_PROMPT:_ Reproduce word for word, from the entries below, the line with "company to crack", the line with "potentially false stories while it waits", and every line between them, and nothing more.

[Records from a collection]
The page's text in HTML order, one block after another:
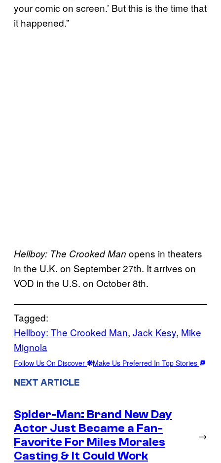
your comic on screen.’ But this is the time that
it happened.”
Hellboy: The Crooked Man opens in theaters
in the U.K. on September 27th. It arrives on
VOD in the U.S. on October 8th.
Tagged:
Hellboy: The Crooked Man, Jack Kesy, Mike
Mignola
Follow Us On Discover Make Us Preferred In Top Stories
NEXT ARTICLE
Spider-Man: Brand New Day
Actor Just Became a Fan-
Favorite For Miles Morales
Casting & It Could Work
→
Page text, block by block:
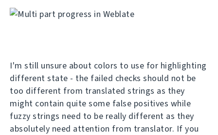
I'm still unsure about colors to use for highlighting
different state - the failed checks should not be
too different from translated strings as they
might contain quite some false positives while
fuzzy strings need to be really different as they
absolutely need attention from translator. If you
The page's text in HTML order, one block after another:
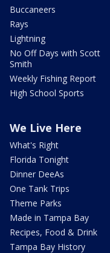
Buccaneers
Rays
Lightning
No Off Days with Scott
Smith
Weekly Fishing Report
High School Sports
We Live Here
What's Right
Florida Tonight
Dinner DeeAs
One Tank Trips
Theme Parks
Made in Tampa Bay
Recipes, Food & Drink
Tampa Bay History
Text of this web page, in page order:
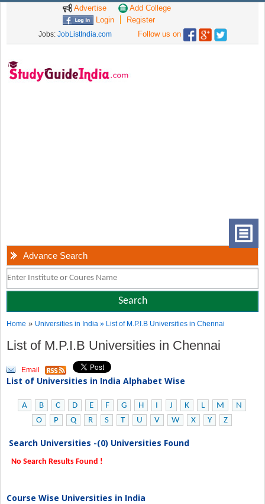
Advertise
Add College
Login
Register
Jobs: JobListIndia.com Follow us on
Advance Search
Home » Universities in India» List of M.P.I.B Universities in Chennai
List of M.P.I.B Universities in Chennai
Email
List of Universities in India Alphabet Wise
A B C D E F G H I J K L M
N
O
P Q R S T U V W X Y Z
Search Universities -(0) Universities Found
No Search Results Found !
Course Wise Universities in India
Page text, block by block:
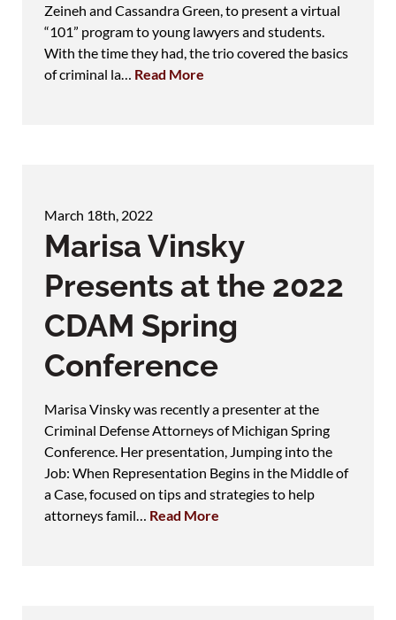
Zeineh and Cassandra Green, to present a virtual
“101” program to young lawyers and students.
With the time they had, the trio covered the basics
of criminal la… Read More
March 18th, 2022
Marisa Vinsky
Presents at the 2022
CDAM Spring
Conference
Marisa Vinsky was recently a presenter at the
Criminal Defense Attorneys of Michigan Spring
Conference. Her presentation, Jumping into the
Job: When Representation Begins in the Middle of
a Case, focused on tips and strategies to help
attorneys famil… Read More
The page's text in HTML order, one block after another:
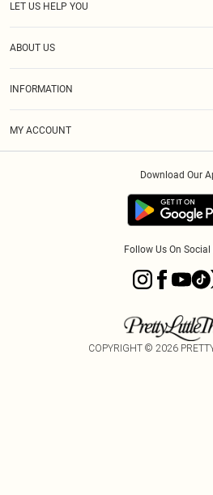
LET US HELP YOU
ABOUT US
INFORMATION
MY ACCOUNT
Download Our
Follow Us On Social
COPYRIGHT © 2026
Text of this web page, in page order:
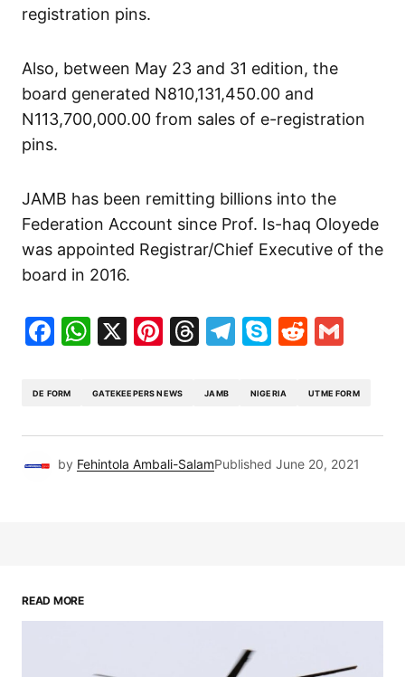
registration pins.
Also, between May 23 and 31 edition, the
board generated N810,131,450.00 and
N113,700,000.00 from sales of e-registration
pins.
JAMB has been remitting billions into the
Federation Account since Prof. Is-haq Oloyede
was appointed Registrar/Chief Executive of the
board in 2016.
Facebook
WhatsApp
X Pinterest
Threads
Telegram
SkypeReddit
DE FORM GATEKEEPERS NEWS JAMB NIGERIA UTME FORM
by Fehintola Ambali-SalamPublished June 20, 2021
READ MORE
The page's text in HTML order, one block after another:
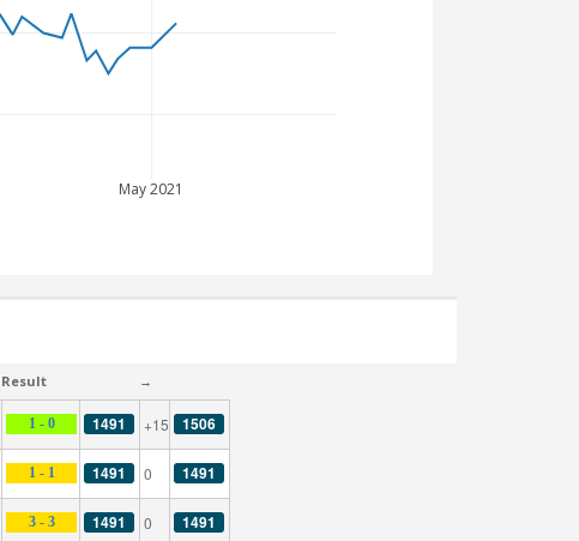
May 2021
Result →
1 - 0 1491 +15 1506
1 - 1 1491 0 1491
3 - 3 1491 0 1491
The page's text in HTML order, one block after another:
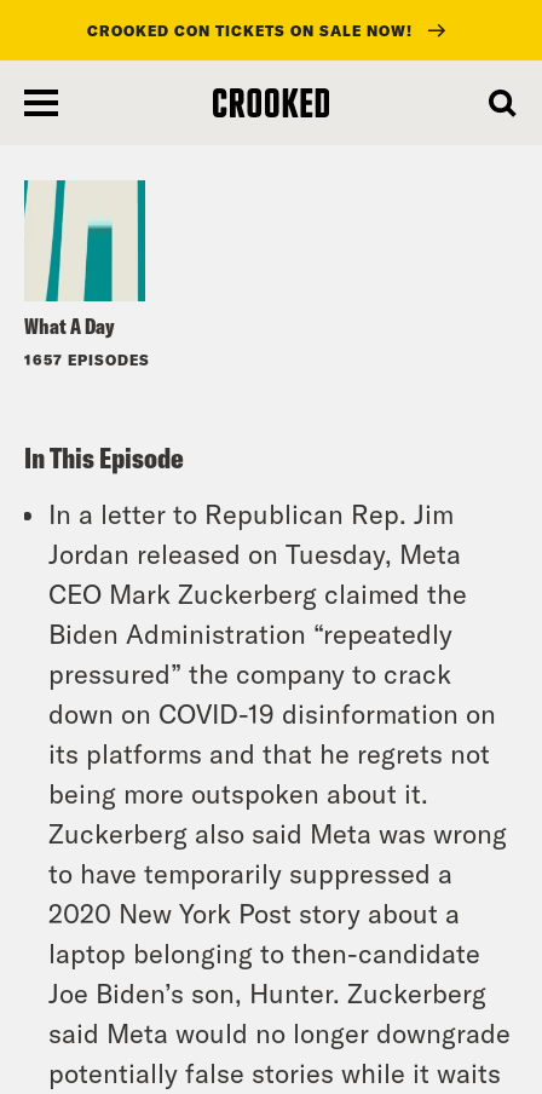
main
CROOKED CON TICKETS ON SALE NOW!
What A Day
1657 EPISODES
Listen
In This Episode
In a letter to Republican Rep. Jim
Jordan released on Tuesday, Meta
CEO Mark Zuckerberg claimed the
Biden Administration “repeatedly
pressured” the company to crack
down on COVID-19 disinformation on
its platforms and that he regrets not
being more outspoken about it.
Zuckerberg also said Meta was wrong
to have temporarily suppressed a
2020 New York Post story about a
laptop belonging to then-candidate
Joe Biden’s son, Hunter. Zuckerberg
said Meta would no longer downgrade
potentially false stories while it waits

--

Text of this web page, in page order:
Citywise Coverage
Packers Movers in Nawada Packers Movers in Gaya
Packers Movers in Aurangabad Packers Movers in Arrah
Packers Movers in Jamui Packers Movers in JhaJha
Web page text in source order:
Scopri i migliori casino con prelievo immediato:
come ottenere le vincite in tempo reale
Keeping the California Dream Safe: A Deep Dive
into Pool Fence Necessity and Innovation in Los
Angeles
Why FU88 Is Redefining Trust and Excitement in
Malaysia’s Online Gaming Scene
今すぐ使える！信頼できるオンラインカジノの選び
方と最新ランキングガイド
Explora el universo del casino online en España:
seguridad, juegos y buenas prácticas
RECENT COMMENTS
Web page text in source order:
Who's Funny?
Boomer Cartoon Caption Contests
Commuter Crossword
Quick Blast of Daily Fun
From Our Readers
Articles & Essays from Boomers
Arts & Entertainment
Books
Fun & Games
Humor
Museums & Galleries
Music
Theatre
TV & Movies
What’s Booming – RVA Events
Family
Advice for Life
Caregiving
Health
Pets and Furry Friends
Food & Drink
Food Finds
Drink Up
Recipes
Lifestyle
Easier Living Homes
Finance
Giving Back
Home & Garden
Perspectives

_EXERCISE RESULT:_
pressured” the company to crack
down on COVID-19 disinformation on
its platforms and that he regrets not
being more outspoken about it.
Zuckerberg also said Meta was wrong
to have temporarily suppressed a
2020 New York Post story about a
laptop belonging to then-candidate
Joe Biden’s son, Hunter. Zuckerberg
said Meta would no longer downgrade
potentially false stories while it waits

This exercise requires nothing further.